Revitalizar o interior, valorizar a floresta e proteger

Do governo, o Primeiro-Ministro, António Costa, afirmou que os três grandes desígnios do novo modelo de prevenção e combate aos incêndios florestais são “a revitalização do interior, a valorização da floresta, e a proteção e a segurança das pessoas e dos seus bens”.

Esta declaração foi feita na tomada de posse do presidente da Estrutura de Missão para a instalação do Sistema de Gestão Integrada de Fogos Rurais, Tiago Martins de Oliveira, em Lisboa. A estrutura de missão depende diretamente do Primeiro-Ministro.

O Primeiro-Ministro recordou que a análise que a comissão técnica independente fez após o incêndio de Pedrógão Grande revelou que “era urgente introduzir uma reforma profunda no modelo de prevenção e combate aos incêndios florestais” defendendo que é tempo de executar a reforma.

A recomendação da comissão técnica tem três marcas fundamentais, defendeu António Costa. Em primeiro lugar, “integrar a prevenção e o combate aos incêndios florestais, o que implica claramente reforçar o pilar da prevenção, e dar uma nova centralidade ao Instituto da Conservação da Natureza das Florestas neste contínuo de prevenir e combater os incêndios florestais”.

Em segundo lugar, “profissionalizar e capacitar, através da introdução, em todos os níveis, do planejamento ao combate, do conhecimento, mas também a valorização profissional”. Esta valorização deve ser feita, quer através «da mobilização das estruturas que o Estado já dispõe, das suas Forças Armadas, das suas forças de segurança, mas também introduzindo novas componentes de profissionalização», referiu também.

Algo que deve ser feito “em parceria com as associações de produtores florestais e com as autarquias, e com as associações humanitárias de bombeiros voluntários, o que é imprescindível para corresponder àquela que é hoje a realidade sociodemográfica do País”, sublinhou o Primeiro-Ministro.

Em terceiro lugar, “a especialização, de forma a garantir a tendencial segmentação entre os meios que são alocados à proteção das pessoas e das povoações, missão primeira da proteção civil, e dos recursos que são alocados preferencialmente à prevenção e ao combate dos incêndios no mundo rural”, concluiu.

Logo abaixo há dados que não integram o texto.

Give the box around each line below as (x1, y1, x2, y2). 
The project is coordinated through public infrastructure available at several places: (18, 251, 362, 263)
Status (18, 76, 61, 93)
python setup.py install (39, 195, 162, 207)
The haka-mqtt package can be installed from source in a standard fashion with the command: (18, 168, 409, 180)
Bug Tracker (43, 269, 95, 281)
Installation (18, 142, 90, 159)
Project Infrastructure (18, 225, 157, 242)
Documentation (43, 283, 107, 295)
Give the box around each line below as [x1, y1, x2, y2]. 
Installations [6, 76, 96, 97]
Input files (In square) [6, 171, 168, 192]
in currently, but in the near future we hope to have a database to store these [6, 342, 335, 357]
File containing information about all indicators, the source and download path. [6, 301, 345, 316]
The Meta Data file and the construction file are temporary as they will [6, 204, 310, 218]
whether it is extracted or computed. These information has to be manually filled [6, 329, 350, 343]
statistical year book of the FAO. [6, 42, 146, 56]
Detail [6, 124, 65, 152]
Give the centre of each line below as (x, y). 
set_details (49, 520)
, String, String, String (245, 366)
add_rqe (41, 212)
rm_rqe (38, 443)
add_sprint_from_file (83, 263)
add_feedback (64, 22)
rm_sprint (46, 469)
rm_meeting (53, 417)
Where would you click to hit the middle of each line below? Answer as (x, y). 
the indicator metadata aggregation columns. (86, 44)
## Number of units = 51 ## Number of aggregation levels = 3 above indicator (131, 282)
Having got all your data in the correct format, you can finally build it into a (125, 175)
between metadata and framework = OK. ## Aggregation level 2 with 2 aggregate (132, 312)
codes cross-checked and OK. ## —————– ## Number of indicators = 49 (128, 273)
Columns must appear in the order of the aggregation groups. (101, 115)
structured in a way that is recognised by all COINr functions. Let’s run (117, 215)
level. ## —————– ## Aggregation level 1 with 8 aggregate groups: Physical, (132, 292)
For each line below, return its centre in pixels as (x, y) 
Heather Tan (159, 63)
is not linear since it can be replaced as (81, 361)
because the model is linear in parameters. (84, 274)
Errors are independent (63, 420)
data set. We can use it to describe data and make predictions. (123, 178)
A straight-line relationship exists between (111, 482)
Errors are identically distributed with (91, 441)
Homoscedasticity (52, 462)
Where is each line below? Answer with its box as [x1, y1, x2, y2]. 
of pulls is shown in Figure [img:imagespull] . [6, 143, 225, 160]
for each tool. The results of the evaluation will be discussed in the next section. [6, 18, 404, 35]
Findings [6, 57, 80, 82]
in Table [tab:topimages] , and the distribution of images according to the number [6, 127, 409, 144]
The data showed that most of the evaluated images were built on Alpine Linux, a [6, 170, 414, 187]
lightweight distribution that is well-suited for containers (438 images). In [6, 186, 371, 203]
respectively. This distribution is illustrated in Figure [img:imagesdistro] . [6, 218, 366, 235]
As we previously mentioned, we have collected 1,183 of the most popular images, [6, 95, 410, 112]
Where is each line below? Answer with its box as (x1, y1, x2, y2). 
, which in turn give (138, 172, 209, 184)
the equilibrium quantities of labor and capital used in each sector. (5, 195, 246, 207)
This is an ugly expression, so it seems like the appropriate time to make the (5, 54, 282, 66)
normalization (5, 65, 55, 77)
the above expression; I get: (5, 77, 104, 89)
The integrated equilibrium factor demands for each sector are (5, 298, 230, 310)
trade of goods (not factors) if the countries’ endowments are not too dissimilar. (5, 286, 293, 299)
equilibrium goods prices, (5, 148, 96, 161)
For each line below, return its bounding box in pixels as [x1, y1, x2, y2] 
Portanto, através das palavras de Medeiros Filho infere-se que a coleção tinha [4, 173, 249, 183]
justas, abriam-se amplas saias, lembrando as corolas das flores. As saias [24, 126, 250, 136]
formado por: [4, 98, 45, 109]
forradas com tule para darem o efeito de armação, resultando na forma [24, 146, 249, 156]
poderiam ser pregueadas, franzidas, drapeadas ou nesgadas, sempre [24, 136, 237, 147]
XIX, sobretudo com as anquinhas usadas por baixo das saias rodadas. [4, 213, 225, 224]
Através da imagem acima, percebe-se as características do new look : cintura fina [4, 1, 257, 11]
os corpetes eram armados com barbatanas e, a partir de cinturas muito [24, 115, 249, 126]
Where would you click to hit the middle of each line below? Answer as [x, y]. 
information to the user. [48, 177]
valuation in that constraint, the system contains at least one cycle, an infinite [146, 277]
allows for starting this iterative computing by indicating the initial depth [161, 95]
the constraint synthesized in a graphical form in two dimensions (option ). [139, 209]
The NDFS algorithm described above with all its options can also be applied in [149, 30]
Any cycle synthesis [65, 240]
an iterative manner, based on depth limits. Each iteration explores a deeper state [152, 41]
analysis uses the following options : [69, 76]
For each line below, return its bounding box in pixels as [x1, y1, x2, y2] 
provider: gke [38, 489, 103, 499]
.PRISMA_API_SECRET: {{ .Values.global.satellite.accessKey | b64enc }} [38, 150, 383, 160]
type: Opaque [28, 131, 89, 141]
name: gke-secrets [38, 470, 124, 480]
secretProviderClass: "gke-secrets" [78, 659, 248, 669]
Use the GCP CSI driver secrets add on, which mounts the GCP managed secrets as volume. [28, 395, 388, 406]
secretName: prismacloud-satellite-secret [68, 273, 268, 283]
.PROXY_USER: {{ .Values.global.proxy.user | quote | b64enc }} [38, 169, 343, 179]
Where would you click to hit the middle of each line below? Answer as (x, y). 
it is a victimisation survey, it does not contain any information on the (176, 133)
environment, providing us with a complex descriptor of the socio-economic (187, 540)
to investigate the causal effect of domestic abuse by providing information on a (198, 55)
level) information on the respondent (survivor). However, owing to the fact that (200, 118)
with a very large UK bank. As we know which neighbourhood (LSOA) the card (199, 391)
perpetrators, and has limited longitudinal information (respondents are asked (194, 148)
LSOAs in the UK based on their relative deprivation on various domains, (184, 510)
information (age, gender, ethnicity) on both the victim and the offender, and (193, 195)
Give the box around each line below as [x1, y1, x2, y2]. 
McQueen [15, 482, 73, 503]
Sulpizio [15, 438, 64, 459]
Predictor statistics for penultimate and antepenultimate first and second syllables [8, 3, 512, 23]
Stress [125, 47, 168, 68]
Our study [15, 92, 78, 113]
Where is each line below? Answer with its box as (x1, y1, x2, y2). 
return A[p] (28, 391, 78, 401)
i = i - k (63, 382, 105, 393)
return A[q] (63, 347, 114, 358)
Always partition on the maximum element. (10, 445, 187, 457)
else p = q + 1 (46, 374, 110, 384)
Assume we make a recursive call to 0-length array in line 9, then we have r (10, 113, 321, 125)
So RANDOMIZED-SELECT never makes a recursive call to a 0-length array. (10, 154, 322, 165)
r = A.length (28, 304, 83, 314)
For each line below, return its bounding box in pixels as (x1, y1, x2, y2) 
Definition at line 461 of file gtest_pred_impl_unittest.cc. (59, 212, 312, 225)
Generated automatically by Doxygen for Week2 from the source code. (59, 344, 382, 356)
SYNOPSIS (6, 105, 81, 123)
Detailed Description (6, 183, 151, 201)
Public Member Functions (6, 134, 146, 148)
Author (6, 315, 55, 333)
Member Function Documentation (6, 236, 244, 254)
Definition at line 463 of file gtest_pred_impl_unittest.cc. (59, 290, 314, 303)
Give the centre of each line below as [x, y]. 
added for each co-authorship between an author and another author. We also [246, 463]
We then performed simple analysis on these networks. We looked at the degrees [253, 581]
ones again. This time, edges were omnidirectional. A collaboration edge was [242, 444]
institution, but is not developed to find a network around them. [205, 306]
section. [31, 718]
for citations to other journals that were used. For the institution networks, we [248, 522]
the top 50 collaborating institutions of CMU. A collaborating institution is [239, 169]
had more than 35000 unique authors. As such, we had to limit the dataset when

O número de mortos decorrentes dos incêndios que deflagraram no mês de outubro subiu para 45. A mais recente vítima mortal encontrava-se internada no Hospital da Prelada, no Porto. A secretária de Estado da Habitação garantiu, esta terça-feira, no parlamento “todo e qualquer apoio” na reconstrução das habitações afetadas pelos incêndios, indicando que estão disponíveis 5,5 milhões de euros do Programa de Financiamento para Acesso à Habitação (PROHABITA).